2025-04-16:17:36:37,873 INFO     [modeling.py:990] We will use 90% of the memory on device 0 for storing the model, and 10% for the buffer to avoid OOM. You can set `max_memory` in to a higher value to use more memory (at your own risk).
Loading checkpoint shards: 100%|████████████████████████████████████████████████████████████████████████████████████████████████████████████████████████████| 4/4 [00:04<00:00,  1.20s/it]
Repo card metadata block was not found. Setting CardData to empty.
2025-04-16:17:36:43,364 WARNING  [repocard.py:108] Repo card metadata block was not found. Setting CardData to empty.
2025-04-16T17:36:44.931178+0000 | reset | INFO - Compression lifecycle reset
Logging all LLM Compressor modifier-level logs to sparse_logs/16-04-2025_17.36.44.log
2025-04-16:17:36:44,931 INFO     [logger.py:391] Logging all LLM Compressor modifier-level logs to sparse_logs/16-04-2025_17.36.44.log
2025-04-16T17:36:44.932209+0000 | from_modifiers | INFO - Creating recipe from modifiers
2025-04-16T17:36:45.158579+0000 | _check_calibration_data | INFO - Skipping QuantizationModifier calibration, it is not required for the provided quantization config.
manager stage: Modifiers initialized
2025-04-16T17:36:47.076840+0000 | initialize | INFO - Compression lifecycle initialized for 1 modifiers
manager stage: Modifiers finalized
2025-04-16T17:36:47.078255+0000 | finalize | INFO - Compression lifecycle finalized for 1 modifiers
Checking whether model follows 2:4 sparsity structure: 100%|████████████████████████████████████████████████████████████████████████████████████████████| 225/225 [00:09<00:00, 23.94it/s]
2025-04-16T17:38:14.285532+0000 | get_model_compressor | INFO - Inferring a sparsity configuration requires a global sparsity calculation.
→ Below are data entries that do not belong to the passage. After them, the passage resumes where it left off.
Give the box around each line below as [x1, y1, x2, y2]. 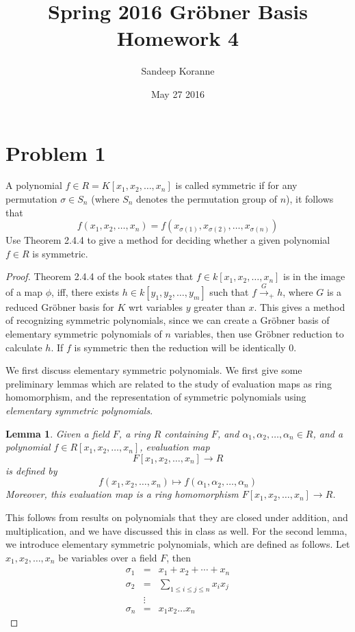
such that [209, 284, 249, 299]
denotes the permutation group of [136, 192, 277, 206]
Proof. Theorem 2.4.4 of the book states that [5, 269, 194, 283]
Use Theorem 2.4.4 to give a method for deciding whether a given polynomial [5, 233, 330, 247]
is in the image [283, 269, 345, 283]
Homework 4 [116, 24, 239, 52]
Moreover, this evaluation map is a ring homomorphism [5, 487, 239, 501]
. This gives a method [254, 299, 345, 314]
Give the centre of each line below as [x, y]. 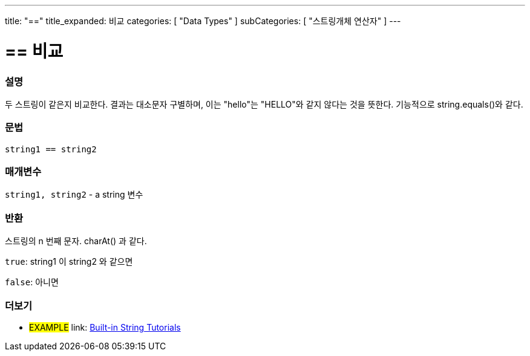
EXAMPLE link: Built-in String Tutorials [105, 327]
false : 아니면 [32, 282]
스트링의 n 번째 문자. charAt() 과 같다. [76, 241]
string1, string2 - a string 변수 [74, 195]
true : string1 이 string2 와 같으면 [69, 262]
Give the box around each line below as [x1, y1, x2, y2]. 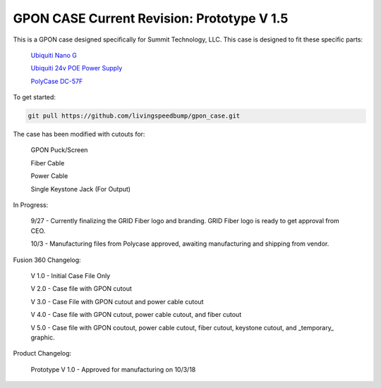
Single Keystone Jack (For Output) [30, 184, 131, 193]
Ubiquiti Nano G [30, 51, 77, 59]
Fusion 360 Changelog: [13, 256, 81, 264]
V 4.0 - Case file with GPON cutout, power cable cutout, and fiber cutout [30, 311, 242, 319]
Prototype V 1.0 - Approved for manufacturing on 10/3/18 [30, 365, 196, 373]
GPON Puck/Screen [30, 146, 88, 154]
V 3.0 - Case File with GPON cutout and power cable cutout [30, 297, 204, 306]
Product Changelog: [13, 349, 72, 358]
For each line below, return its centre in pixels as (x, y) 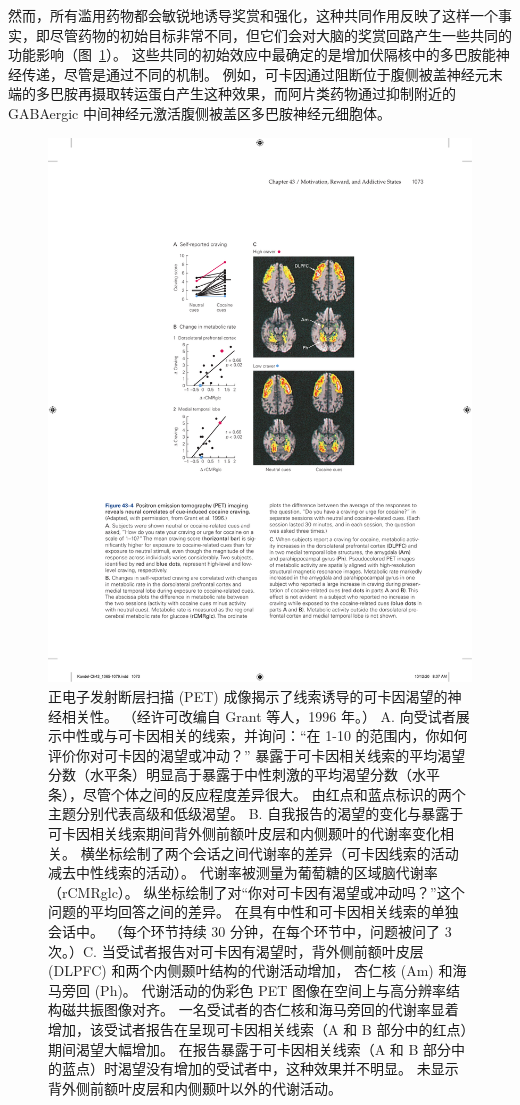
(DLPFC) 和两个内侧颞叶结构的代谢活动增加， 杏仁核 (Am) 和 (250, 970)
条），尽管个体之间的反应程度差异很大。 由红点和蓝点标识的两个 (257, 793)
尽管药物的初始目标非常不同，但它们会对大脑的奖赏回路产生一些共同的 (280, 34)
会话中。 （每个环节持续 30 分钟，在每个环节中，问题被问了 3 (250, 931)
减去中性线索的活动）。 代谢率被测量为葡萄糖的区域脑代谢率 (243, 872)
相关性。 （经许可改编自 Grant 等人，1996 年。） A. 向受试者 (258, 715)
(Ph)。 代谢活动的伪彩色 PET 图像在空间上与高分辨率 (270, 989)
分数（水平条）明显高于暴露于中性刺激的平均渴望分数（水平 (244, 774)
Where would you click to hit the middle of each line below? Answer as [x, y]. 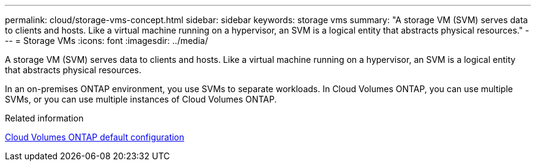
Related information [44, 118]
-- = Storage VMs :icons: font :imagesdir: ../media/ [106, 41]
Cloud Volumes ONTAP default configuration [95, 137]
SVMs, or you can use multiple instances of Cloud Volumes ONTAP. [141, 99]
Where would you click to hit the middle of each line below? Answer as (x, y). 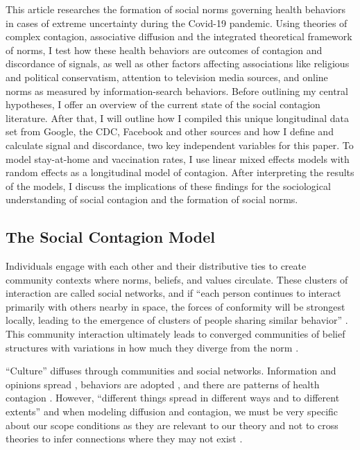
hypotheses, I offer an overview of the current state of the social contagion (163, 104)
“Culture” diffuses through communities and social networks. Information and (171, 371)
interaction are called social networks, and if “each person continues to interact (173, 293)
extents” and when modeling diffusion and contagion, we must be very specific (172, 412)
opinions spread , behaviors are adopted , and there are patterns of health (163, 384)
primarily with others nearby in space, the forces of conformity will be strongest (175, 306)
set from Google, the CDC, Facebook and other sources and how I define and (170, 131)
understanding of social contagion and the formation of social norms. (152, 199)
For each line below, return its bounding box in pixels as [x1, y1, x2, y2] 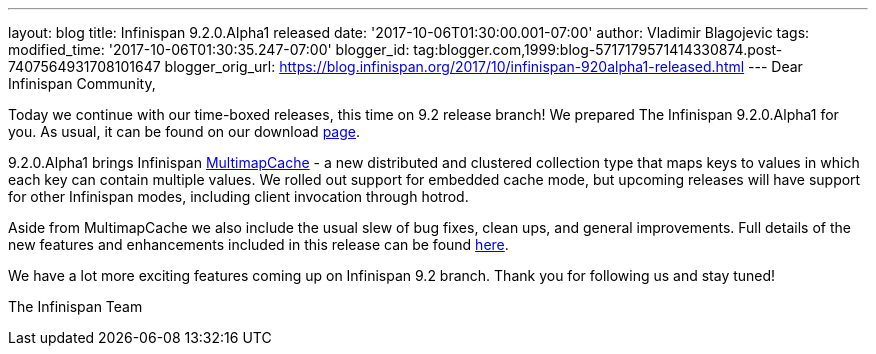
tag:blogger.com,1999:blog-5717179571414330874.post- [413, 41, 783, 58]
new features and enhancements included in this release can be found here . [8, 236, 509, 253]
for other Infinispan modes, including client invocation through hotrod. [8, 188, 469, 205]
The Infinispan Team [8, 298, 143, 315]
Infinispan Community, [8, 75, 156, 92]
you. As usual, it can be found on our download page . [8, 123, 360, 140]
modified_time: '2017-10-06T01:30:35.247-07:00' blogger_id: [8, 41, 410, 58]
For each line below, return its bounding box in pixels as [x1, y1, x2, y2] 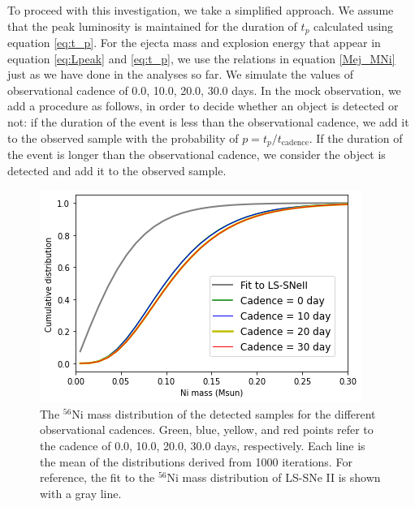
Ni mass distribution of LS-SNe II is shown [166, 469, 381, 486]
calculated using [313, 17, 394, 34]
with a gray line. [40, 484, 122, 501]
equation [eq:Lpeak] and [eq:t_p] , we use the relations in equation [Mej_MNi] [7, 49, 396, 67]
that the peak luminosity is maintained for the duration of [7, 17, 297, 34]
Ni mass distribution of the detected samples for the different [71, 405, 376, 422]
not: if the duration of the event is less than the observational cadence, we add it [7, 114, 409, 131]
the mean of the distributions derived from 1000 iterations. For [40, 453, 352, 470]
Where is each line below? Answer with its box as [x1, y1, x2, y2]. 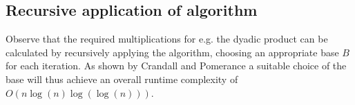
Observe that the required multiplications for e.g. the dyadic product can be [6, 32, 328, 46]
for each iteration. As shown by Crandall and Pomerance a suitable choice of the [6, 58, 347, 73]
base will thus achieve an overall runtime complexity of [6, 71, 238, 86]
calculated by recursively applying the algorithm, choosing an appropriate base [6, 45, 339, 59]
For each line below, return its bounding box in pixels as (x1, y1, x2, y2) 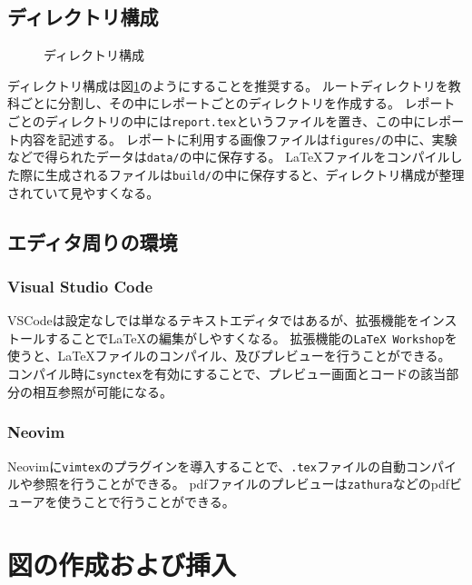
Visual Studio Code (7, 274, 153, 297)
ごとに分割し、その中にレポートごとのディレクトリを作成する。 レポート (19, 94, 456, 113)
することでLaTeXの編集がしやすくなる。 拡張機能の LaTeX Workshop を (44, 328, 457, 347)
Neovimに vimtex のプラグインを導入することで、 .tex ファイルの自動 (7, 456, 406, 475)
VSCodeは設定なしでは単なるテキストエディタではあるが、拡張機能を (7, 311, 419, 330)
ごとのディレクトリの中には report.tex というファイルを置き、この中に (7, 111, 427, 130)
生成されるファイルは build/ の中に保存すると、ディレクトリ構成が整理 (44, 164, 465, 183)
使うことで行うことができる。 (57, 491, 235, 511)
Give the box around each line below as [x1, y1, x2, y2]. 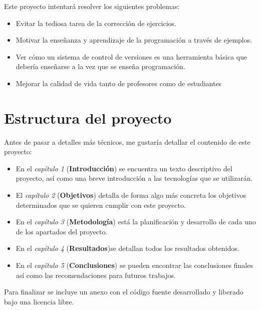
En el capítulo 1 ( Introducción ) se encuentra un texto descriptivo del [16, 163, 232, 173]
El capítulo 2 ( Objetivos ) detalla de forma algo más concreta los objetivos [16, 190, 246, 200]
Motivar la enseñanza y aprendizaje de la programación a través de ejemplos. [16, 35, 252, 45]
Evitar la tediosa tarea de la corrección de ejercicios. [16, 18, 176, 28]
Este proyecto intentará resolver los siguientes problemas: [4, 1, 180, 11]
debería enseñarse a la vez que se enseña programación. [16, 61, 185, 72]
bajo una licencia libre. [4, 296, 74, 306]
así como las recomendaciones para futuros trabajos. [16, 269, 176, 280]
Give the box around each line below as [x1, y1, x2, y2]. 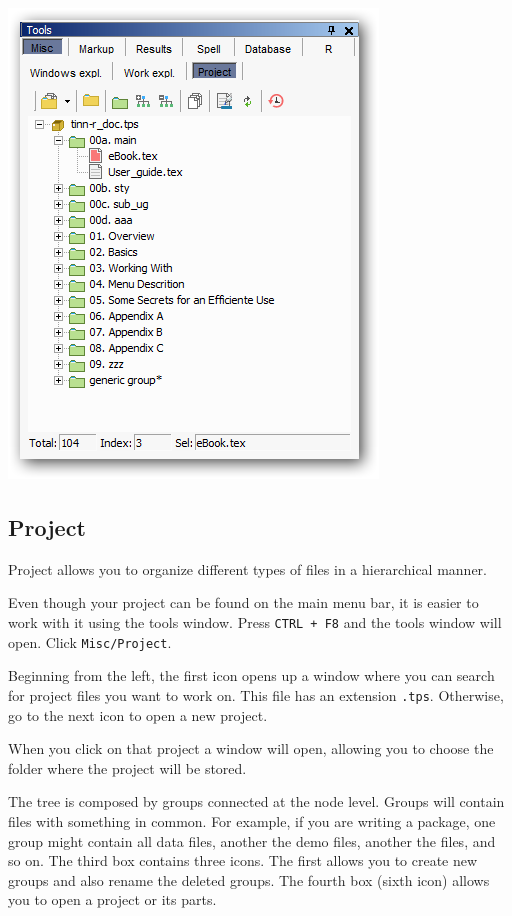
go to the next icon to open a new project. [8, 704, 268, 725]
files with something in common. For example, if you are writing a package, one [8, 810, 496, 831]
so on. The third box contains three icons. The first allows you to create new [8, 850, 478, 871]
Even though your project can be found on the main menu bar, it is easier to [8, 592, 479, 613]
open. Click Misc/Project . [8, 631, 172, 652]
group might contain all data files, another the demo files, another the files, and [8, 830, 496, 851]
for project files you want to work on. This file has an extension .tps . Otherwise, [8, 684, 504, 705]
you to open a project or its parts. [8, 889, 217, 910]
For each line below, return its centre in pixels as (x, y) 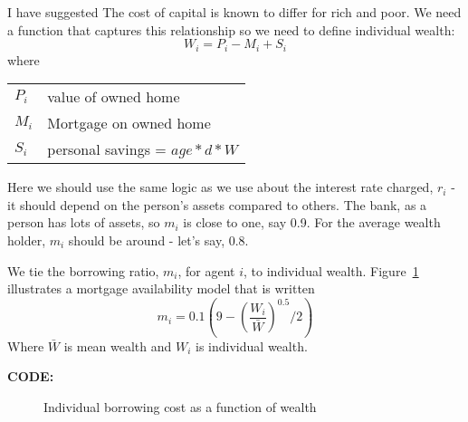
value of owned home (114, 97)
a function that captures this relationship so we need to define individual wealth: (231, 29)
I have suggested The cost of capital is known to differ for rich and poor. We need (234, 12)
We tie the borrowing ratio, (83, 270)
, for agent (206, 270)
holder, (27, 240)
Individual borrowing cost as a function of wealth (180, 407)
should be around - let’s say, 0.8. (158, 240)
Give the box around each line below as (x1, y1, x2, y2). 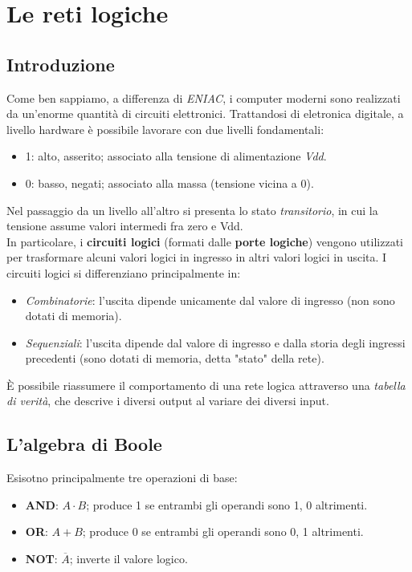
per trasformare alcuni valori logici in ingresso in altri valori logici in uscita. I (6, 249, 387, 266)
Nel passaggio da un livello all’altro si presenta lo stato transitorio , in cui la (6, 201, 378, 218)
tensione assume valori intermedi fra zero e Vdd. (6, 217, 243, 234)
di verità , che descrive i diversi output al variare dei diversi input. (6, 392, 329, 409)
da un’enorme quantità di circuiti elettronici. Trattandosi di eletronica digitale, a (6, 105, 404, 122)
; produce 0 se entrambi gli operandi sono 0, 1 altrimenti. (82, 523, 364, 540)
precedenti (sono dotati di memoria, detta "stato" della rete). (25, 350, 324, 367)
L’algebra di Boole (6, 432, 162, 456)
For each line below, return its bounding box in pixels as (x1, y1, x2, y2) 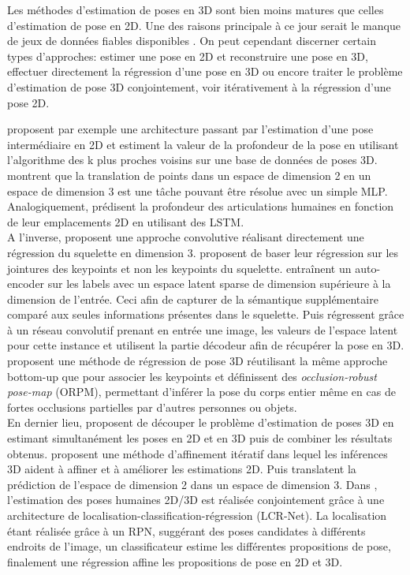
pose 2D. (7, 94, 50, 110)
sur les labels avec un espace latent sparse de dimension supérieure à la (47, 275, 391, 292)
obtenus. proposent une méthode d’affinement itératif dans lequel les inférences (7, 445, 388, 461)
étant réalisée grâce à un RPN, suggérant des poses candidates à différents (7, 522, 366, 539)
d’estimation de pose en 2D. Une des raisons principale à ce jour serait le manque (7, 17, 401, 33)
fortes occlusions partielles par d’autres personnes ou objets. (7, 398, 297, 415)
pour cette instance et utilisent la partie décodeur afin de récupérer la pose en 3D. (7, 337, 404, 353)
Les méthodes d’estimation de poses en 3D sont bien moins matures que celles (7, 2, 384, 17)
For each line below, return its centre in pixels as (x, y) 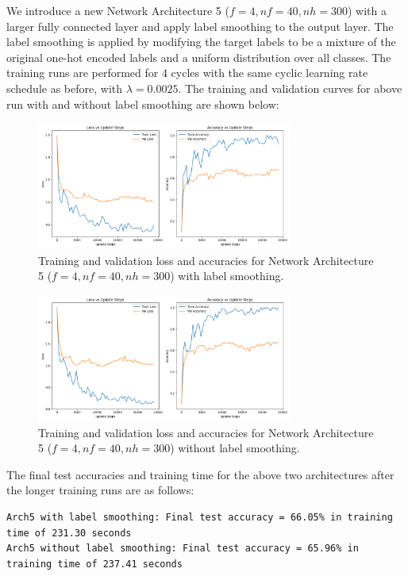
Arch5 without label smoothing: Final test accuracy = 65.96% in (183, 549)
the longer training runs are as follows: (100, 490)
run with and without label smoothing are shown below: (143, 104)
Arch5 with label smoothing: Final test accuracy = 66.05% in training (200, 517)
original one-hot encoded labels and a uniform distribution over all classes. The (199, 57)
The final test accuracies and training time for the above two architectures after (200, 474)
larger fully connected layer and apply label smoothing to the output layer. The (200, 26)
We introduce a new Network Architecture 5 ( (118, 10)
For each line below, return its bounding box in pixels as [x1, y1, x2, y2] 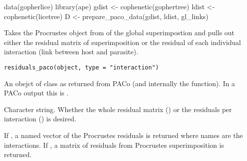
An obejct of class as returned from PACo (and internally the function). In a [4, 78, 235, 88]
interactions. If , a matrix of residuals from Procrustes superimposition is [4, 139, 224, 150]
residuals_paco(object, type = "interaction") [4, 64, 159, 71]
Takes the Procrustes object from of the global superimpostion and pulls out [4, 27, 235, 38]
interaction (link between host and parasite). [4, 46, 138, 57]
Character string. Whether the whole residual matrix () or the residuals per [4, 104, 232, 114]
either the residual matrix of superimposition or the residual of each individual [4, 37, 241, 47]
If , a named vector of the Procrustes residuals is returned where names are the [4, 130, 243, 140]
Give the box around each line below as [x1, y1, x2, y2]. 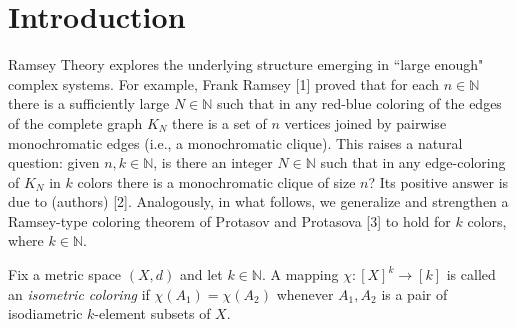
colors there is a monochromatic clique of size [77, 171, 356, 192]
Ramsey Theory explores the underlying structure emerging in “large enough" [8, 54, 484, 75]
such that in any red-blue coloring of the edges [216, 93, 502, 114]
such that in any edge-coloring [320, 152, 506, 173]
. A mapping [261, 264, 339, 285]
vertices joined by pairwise [284, 112, 447, 133]
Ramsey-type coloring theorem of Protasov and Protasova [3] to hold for [8, 210, 451, 231]
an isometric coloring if [8, 283, 150, 304]
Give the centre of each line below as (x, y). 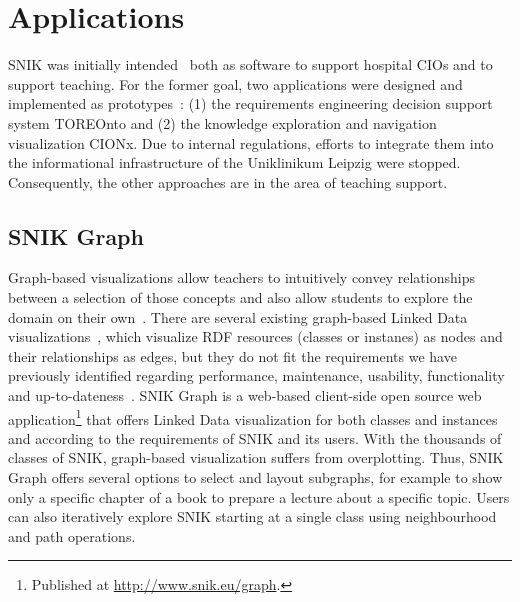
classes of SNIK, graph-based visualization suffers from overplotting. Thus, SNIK (256, 457)
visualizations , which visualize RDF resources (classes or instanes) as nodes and (255, 336)
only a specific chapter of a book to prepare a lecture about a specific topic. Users (259, 496)
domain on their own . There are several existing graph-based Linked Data (238, 316)
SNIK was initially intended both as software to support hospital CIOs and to (250, 64)
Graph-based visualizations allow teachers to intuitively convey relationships (241, 277)
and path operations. (72, 535)
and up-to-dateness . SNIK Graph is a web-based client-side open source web (245, 395)
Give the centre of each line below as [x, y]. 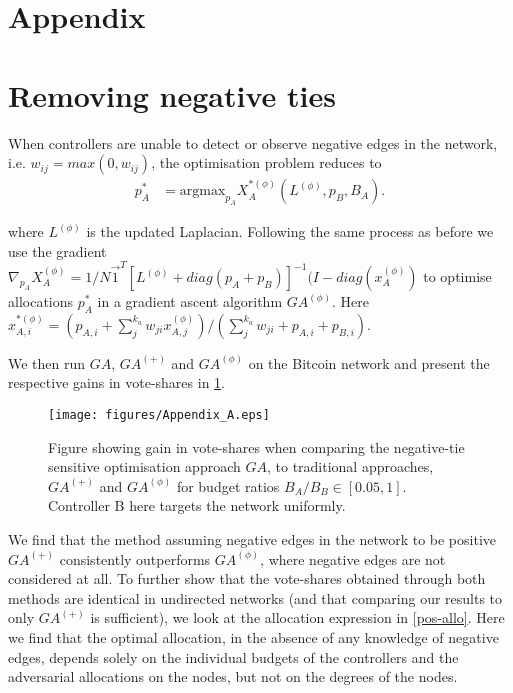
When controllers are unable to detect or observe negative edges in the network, [253, 142]
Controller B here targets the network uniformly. [197, 505]
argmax [202, 191]
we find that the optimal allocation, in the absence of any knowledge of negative [253, 637]
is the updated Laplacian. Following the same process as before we [290, 231]
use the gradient [57, 250]
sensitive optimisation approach [144, 466]
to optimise [457, 276]
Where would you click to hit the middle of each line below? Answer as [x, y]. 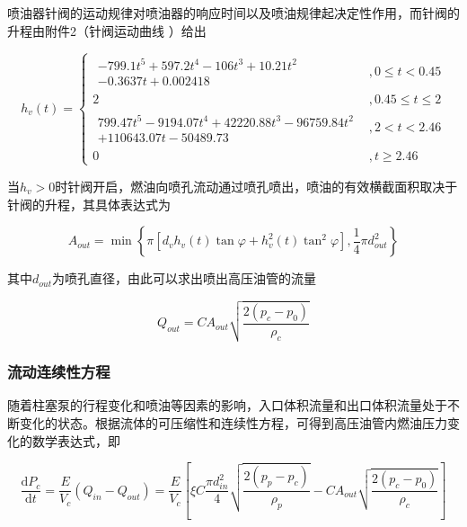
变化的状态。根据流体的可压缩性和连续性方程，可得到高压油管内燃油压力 [233, 423]
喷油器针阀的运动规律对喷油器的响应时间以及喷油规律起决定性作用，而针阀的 [233, 13]
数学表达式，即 [76, 440]
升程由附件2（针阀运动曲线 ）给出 [107, 30]
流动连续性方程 [59, 372]
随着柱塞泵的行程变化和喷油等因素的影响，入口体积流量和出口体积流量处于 [227, 405]
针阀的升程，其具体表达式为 [89, 204]
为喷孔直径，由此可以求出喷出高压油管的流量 [184, 278]
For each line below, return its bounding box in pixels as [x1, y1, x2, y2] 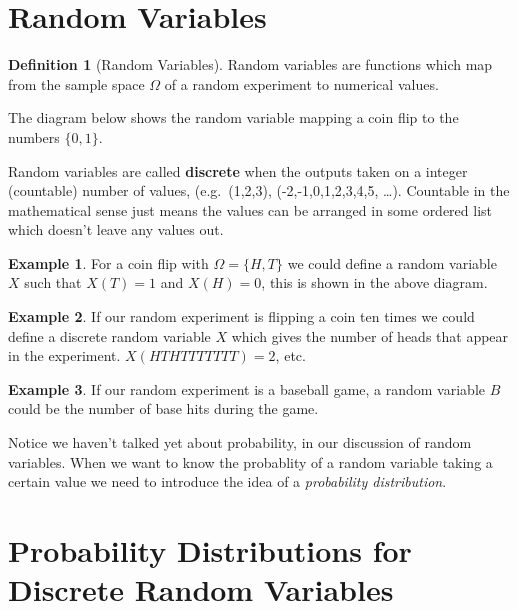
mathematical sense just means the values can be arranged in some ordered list [8, 199, 493, 220]
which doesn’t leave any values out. [8, 219, 224, 240]
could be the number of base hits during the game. [8, 398, 319, 419]
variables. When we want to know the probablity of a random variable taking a [8, 451, 493, 472]
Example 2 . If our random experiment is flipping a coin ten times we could [8, 306, 475, 327]
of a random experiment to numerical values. [164, 73, 439, 94]
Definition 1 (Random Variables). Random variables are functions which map [8, 54, 493, 75]
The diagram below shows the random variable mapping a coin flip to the [8, 107, 459, 128]

This can be costly for large models. To skip the calculation of compression statistics set skip_compression_stats=True
Calculating model sparsity: 100%|███████████████████████████████████████████████████████████████████████████████████████████████████████████████████████| 739/739 [00:07<00:00, 96.65it/s]
Quantized Compression: 100%|████████████████████████████████████████████████████████████████████████████████████████████████████████████████████████████| 739/739 [00:51<00:00, 14.42it/s]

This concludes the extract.